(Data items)
* * * *

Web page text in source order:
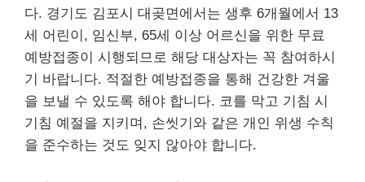
다. 경기도 김포시 대곶면에서는 생후 6개월에서 13
세 어린이, 임신부, 65세 이상 어르신을 위한 무료
예방접종이 시행되므로 해당 대상자는 꼭 참여하시
기 바랍니다. 적절한 예방접종을 통해 건강한 겨울
을 보낼 수 있도록 해야 합니다. 코를 막고 기침 시
기침 예절을 지키며, 손씻기와 같은 개인 위생 수칙
을 준수하는 것도 잊지 않아야 합니다.
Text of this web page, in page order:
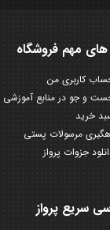
مهم فروشگاه
کاربری من
و جو در منابع آموزشی
خرید
مرسولات پستی
جزوات پرواز
سریع پرواز
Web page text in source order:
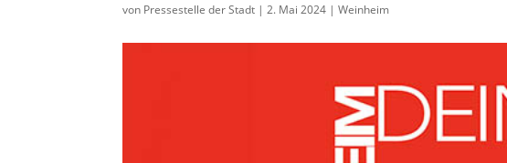
von Pressestelle der Stadt |2. Mai 2024 |Weinheim
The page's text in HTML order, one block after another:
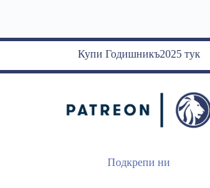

* * * *

Produce an exact reprint of the entries, dropping the images.

Web page text in source order:
다. 경기도 김포시 대곶면에서는 생후 6개월에서 13
세 어린이, 임신부, 65세 이상 어르신을 위한 무료
예방접종이 시행되므로 해당 대상자는 꼭 참여하시
기 바랍니다. 적절한 예방접종을 통해 건강한 겨울
을 보낼 수 있도록 해야 합니다. 코를 막고 기침 시
기침 예절을 지키며, 손씻기와 같은 개인 위생 수칙
을 준수하는 것도 잊지 않아야 합니다.
Text of this web page, in page order:
مهم فروشگاه
کاربری من
و جو در منابع آموزشی
خرید
مرسولات پستی
جزوات پرواز
سریع پرواز
Web page text in source order:
von Pressestelle der Stadt |2. Mai 2024 |Weinheim
The page's text in HTML order, one block after another:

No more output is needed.